What if loving teaching isn’t enough because you refuse to kiss up, network at fake happy hours, or pretend to be thrilled about committee nonsense?
You’re not crazy for worrying about this. Academic medicine does have politics. Sometimes petty. Sometimes career-breaking. And if you’re the type who just wants to teach, care for patients, and not constantly strategize your “brand” in the department… yeah, it’s scary.
Let me say the thing out loud: you’re afraid that if you don’t play the game, you’ll either:
- Never get hired in an academic role
- Get stuck at the bottom forever
- Be punished for speaking up or not being “charming” to the right people
You’re not the only one thinking this.

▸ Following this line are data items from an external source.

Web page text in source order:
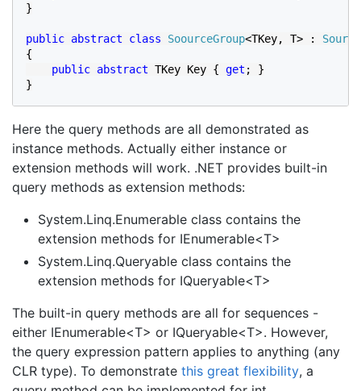
}
public abstract class SoourceGroup<TKey, T> : Source
{
public abstract TKey Key { get ; }
}
Here the query methods are all demonstrated as
instance methods. Actually either instance or
extension methods will work. .NET provides built-in
query methods as extension methods:
System.Linq.Enumerable class contains the
extension methods for IEnumerable<T>
System.Linq.Queryable class contains the
extension methods for IQueryable<T>
The built-in query methods are all for sequences -
either IEnumerable<T> or IQueryable<T>. However,
the query expression pattern applies to anything (any
CLR type). To demonstrate this great flexibility, a

I’ve watched residents whisper in hallways after grand rounds like, “I love teaching the med students but no way I’m dealing with this promotion committee crap.”
So let’s go straight at the big question:
Can you build a real teaching career in medicine without selling your soul to academic politics?
Short answer: yes, but not the way you’re probably imagining. And not in every environment.
Let’s break it down.
What “Playing the Game” Actually Looks Like (And Why It Feels Gross)
First, it helps to name what you’re afraid of. When people say “academic politics,” they usually mean some combo of:
- Acting overly agreeable to senior faculty even when they’re objectively wrong
- Joining useless committees just to be “visible”
- Going to networking events you hate so someone might remember your name at promotion time
- Staying quiet about toxic behavior because “you don’t want to be labeled difficult”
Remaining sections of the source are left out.